New York Times executive editor Jill Abramson says Carr “will be great,” and his professorship will benefit both his students and him.

“He knows every aspect of the media and journalism,” says Abramson. “And he is a terrific speaker.”

She says Carr will also discover some lessons similar to what she did when she first taught at Princeton in 2000. “That was when I first learned who Jon Stewart was,” she says. “David will learn more about how young people consume news and information. He will be the first one to learn who the next Jon Stewart is.”
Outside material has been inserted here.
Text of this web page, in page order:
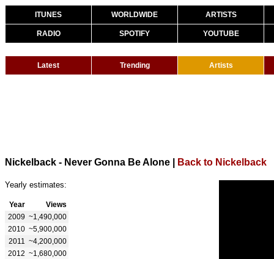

Since he arrived at the New York Times in 2001, Carr has been a business reporter covering publishing, a general assignment reporter, and for the past eight years a media columnist. He attended the University of Minnesota, and is a former editor of the now-defunct Twin Cities Reader and the Washington City Paper. His memoir, "The Night of the Gun: A Reporter Investigates the Darkest Story of His Life," chronicles his personal struggle with cocaine addiction and his recovery.

Carr says that when he arrives in Boston in January, he’s “going to work on fitting in, not sticking out.”

“When I do come up with a curriculum, I’m going to means-test it with my colleagues,” he says. “I want to take advantage of all the lessons they’ve learned that I don’t know anything about. I think of myself as a mid-career professional, and a significant part of the value I bring is because I remain in the narrative about what is going on in media now.

“At this point I don’t know enough what to dread,” he says. “I take students’ time and attention very seriously, and I hope they take my time and attention seriously. I don’t want the first semesters to be betas. I want them to drive value right away.”

Fiedler says he expects the Lack Professorship to dovetail nicely with another new area of study, emerging media studies, overseen by James E. Katz, the Feld Family Professor in Emerging Media.

This program aired on December 11, 2013. The audio for this program is not available.